Symptom: XDP program not processing packets.

Diagnosis:

# Check XDP attachment
ip link show dev eth0

# Verify driver support (native mode)
ethtool -i eth0

# Check for errors
dmesg | grep -i xdp

# Test in generic mode
ip link set dev eth0 xdpgeneric obj program.o sec xdp

Resolution:

# Use supported driver or generic mode
# Check for conflicting XDP programs
ip link set dev eth0 xdp off

# Reload program
ip link set dev eth0 xdp obj program.o sec xdp verbose

Conclusion

eBPF represents a paradigm shift in Linux kernel programming, observability, and security. By enabling safe, verified programs to run within the kernel, eBPF unlocks capabilities previously impossible without risky kernel modifications—dynamic tracing, high-performance packet processing, security policy enforcement, and comprehensive system observability.

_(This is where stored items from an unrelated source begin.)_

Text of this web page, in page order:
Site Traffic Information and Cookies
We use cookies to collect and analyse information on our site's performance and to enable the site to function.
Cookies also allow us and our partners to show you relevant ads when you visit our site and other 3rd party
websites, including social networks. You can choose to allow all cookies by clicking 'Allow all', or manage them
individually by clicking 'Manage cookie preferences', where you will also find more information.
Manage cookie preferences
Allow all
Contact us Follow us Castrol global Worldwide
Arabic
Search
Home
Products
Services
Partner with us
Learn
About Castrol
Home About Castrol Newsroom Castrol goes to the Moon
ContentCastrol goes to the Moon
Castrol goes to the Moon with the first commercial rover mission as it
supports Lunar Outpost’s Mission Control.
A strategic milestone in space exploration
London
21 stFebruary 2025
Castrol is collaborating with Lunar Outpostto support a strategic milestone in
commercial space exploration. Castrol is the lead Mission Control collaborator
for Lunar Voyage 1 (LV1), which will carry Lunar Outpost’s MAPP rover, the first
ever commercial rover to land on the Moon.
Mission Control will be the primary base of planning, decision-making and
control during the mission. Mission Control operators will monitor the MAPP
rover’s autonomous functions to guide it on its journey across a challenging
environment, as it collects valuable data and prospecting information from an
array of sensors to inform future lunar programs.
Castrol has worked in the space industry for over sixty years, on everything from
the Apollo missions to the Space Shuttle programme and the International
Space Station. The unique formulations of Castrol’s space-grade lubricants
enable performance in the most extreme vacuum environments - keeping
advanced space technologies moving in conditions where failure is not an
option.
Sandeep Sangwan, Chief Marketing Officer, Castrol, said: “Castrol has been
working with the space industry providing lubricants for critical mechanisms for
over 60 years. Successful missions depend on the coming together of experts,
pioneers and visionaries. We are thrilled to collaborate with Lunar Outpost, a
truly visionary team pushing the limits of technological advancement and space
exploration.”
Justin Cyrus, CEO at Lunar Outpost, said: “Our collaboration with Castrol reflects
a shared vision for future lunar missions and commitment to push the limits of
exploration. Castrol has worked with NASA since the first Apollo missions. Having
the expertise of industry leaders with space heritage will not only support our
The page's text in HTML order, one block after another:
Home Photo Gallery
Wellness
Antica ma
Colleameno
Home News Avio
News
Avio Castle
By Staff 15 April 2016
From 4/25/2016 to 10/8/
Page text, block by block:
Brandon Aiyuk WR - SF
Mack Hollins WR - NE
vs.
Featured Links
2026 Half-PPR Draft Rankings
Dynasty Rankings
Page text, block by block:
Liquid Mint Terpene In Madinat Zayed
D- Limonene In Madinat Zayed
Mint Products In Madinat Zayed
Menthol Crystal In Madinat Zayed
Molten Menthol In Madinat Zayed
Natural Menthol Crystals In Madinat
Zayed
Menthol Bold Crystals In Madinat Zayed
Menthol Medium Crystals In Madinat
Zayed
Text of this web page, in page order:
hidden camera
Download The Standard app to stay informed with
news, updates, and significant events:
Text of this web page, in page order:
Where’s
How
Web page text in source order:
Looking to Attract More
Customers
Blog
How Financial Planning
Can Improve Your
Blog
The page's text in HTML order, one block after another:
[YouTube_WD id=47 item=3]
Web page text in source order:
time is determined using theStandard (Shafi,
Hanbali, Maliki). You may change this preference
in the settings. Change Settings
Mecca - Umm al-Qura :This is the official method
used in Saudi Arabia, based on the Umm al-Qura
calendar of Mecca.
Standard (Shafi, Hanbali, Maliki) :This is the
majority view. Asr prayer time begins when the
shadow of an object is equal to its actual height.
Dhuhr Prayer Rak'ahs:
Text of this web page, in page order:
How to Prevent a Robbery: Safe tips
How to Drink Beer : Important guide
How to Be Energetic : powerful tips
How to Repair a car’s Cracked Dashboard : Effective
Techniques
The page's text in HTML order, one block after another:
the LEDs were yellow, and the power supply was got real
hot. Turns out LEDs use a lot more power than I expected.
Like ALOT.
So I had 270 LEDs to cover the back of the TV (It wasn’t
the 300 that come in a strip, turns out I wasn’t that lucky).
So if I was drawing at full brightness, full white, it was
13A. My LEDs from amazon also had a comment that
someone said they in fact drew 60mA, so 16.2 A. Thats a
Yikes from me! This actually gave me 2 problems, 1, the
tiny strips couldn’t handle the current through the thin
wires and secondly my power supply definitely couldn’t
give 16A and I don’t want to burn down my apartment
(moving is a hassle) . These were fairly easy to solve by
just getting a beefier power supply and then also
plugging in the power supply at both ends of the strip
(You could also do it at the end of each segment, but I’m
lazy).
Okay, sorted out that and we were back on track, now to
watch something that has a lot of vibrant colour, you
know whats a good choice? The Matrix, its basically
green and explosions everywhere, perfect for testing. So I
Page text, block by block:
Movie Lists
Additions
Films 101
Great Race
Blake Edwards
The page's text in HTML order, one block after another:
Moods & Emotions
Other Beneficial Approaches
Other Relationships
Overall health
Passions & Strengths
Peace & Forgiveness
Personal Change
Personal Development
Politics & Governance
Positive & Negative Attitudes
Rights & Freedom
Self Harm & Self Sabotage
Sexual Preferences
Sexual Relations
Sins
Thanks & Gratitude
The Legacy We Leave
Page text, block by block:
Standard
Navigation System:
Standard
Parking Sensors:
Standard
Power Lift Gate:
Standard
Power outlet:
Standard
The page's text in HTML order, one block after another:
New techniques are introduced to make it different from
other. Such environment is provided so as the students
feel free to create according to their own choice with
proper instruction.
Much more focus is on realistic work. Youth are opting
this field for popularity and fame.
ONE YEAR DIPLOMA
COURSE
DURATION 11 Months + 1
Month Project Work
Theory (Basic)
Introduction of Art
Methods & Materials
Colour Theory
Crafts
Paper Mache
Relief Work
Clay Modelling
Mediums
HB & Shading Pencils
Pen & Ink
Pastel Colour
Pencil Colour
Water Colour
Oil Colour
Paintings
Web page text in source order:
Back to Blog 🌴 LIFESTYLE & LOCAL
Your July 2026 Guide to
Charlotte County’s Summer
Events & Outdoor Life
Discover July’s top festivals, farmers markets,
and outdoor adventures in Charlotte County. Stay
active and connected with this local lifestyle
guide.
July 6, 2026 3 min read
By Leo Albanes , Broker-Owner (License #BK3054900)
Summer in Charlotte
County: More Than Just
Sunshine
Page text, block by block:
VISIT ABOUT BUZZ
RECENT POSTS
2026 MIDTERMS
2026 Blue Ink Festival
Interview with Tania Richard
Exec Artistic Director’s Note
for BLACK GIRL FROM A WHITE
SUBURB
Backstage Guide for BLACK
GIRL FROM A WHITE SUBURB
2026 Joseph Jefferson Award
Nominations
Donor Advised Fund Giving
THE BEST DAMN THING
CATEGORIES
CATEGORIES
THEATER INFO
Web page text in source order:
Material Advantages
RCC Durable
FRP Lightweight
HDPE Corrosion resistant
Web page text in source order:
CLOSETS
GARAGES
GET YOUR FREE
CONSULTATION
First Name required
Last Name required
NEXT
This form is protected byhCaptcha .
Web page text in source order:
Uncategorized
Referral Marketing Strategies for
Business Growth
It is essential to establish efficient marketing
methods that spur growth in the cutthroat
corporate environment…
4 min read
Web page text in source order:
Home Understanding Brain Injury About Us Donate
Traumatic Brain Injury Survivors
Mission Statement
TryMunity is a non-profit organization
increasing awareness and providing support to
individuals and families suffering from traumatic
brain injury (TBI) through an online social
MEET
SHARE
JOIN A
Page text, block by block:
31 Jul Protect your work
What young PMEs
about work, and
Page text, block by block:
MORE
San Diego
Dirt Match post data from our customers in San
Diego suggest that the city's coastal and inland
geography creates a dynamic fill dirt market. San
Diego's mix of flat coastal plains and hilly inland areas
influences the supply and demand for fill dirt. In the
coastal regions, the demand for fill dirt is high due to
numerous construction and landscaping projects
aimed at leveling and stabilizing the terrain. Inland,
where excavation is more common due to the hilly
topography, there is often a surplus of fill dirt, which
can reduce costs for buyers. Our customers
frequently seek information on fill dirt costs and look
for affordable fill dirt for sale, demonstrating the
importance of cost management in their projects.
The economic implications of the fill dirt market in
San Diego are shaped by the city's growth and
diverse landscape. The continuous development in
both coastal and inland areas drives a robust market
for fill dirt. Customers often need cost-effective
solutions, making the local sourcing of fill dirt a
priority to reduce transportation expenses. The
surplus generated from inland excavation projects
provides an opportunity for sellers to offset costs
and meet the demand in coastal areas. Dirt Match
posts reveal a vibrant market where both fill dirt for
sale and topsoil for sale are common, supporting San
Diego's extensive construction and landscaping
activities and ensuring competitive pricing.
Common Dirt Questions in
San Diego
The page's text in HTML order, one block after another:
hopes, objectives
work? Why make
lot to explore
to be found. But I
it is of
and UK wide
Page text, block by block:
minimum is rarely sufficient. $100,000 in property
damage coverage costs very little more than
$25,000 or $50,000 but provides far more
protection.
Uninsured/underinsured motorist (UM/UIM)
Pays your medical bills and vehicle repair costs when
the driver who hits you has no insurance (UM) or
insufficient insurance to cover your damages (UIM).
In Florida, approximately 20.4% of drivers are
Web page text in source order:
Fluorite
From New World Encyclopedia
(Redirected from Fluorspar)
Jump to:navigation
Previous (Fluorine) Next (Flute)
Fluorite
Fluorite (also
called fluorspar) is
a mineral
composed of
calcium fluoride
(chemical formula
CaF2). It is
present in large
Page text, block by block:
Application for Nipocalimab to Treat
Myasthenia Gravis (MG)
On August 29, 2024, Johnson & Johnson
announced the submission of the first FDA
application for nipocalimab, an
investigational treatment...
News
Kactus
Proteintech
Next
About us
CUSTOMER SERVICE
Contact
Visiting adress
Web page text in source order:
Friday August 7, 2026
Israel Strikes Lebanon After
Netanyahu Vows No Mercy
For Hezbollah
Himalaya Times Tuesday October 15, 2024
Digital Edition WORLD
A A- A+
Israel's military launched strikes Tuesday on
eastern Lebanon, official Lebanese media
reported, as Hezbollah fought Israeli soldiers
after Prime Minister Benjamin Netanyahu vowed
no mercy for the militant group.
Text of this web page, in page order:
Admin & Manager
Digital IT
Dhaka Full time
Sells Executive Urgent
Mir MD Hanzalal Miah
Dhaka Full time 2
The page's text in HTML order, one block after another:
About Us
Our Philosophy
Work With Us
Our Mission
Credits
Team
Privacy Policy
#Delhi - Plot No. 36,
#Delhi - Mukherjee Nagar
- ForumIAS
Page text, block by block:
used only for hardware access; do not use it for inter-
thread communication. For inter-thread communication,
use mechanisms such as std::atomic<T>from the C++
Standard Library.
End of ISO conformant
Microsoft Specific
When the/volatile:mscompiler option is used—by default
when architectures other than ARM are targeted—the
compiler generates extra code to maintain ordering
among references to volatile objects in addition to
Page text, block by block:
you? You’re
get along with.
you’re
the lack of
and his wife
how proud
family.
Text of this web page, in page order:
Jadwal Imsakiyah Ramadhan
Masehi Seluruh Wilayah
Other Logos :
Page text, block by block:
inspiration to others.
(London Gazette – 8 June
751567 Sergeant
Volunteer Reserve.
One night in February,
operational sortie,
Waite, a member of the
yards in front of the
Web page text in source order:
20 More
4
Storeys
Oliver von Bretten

Organizations leveraging eBPF gain unprecedented visibility into system behavior, network performance, and security events while maintaining kernel stability and security. The verifier ensures program safety, preventing crashes and security vulnerabilities that plague traditional kernel module approaches.

Successful eBPF adoption requires understanding kernel architecture, networking fundamentals, and performance optimization techniques. While tools like BCC simplify eBPF development, advanced use cases demand deeper knowledge of kernel internals, map optimization, and helper function selection.

As cloud-native computing, Kubernetes, and service mesh architectures become ubiquitous, eBPF's importance continues growing. Projects like Cilium, Falco, and Pixie demonstrate eBPF's transformative potential for container networking, security, and observability. Engineers mastering eBPF position themselves at the forefront of Linux innovation, building next-generation infrastructure platforms leveraging this revolutionary technology.